Friday, November 16, 2012Contact: Robin Mounsey
Retraining of Racehorses publishes 2012 Annual Report and film

  • An additional 1,500 horses registered in 2012
  • 7,335 horses now registered in total, with 4,000 registered to enter the Retraining of Racehorses’ series of competitions across a range of equestrian disciplines
  • Unique video film published showing the successes of ex-racehorses enjoying life after racing

    Retraining of Racehorses (RoR), British Horseracing’s official charity for the welfare of horses who have retired from racing, today publishes a review of the year so far with its 2012 Report. RoR’s 2012 Report provides an informative review of a wide range of the charity's work, including events and competitions, education and training and other key RoR activities over the past year.

    The RoR Annual Report can be downloaded from the link attached to this release.

    RoR has also published a film showcasing the successes and real-life stories of former racehorses who have been retrained and are enjoying life after racing . The video also includes footage from RoR’s championship series’ in showing, eventing, polo, dressage and show jumping with contributions from well-known racing and equestrian personalities. To view the video visit here.

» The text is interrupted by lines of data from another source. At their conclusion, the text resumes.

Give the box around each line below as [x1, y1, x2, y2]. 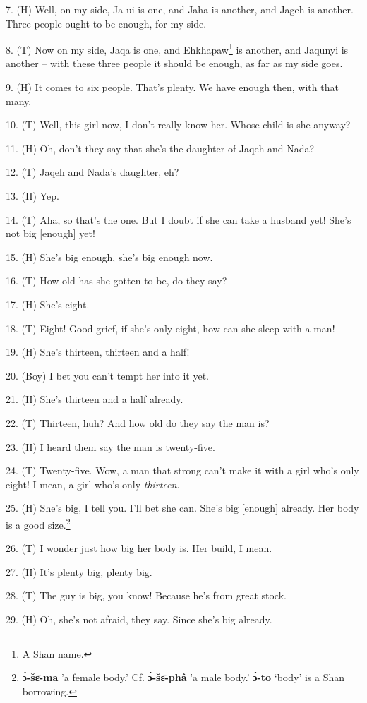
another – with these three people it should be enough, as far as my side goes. [6, 56, 343, 71]
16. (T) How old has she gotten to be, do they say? [6, 273, 227, 288]
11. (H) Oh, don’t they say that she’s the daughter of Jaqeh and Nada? [6, 140, 315, 155]
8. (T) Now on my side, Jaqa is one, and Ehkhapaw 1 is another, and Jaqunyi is [6, 40, 349, 56]
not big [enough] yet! [6, 226, 95, 241]
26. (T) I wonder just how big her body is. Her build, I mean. [6, 541, 272, 555]
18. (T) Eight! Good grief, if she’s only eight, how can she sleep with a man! [6, 320, 335, 335]
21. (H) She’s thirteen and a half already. [6, 392, 183, 407]

    Di Arbuthnot, RoR Chief Executive, said:

    “It’s been a fantastic year for equestrian sport generally and we are delighted to use the RoR’s Annual Report to highlight the incredible achievements, dedication and hard work of all those involved in educating, retraining and providing support for ex-racehorses. The success of the ex-racehorse in other equestrian disciplines continues to go from strength to strength. “

    Notes to Editors:

    1. RoR was established in 2000 as British Horseracing’s official charity for the welfare of horses who have retired from racing.
    2. RoR supports five Charitable Centres for the care, retraining, and rehoming of former race horses across the UK: Greatwood, HEROS, Moorcroft, TRC and Hollesley Bay. It makes ad hoc grants to other homing organisations
    3. RoR 2012 grants to these centres total £445,000. Together in 2011 they rehomed 240 ex-racehorses, of which 145 were new horses out of training being rehomed for the first time. This was an increase of +10% on 2010.
    4. RoR will spend £181,000 in 2012 on an educational and training programme, creating demand for the ex-racehorse through sponsored competitions, events, workshops, clinics and lectures.
    5. RoR’s event and competition programme has been hugely successful. To date in 2012 total registrations of eligible horses and riders reached 7,335. An increase of over 1,500 registrations in one year.
    6. RoR organises Parades of famous ex-racehorses at major race meetings demonstrating their adaptability in their new careers.
    7. RoR is self-funded through the racing industry. Income for 2012 is forecast to be £620,000. 30% of this income comes from investment returns on generous gifts made by the Mellon Trust and Sheikh Mohammed. 30% is contributed by owners through the ROA from contributions in entry fees, 15% by race courses, 8% from the Horseracing & Betting Levy Board, the remaining 17% from Bookmakers, Breeders, Jockeys, Legacies, Trainers, Transporters, Weatherbys and Auctioneers.
    8. RoR provides extensive advice to potential new owners of ex-racehorses, and details of how to source an ex-racehorse on its website
    9. RoR’s website had over 80,000 visitors in 2012. Particularly popular the “Care & Retraining” section and “Ask the Expert” helpline. A series of training DVDs has also been produced featuring World Class Performance Manager, Yogi Breisner.
    10. RoR has a small executive staff, supported by the BHA, and relies heavily on unpaid Trustees appointed by a cross-section of the racing industry’s bodies including: BHA, NTF, RCA, ROA and TBA.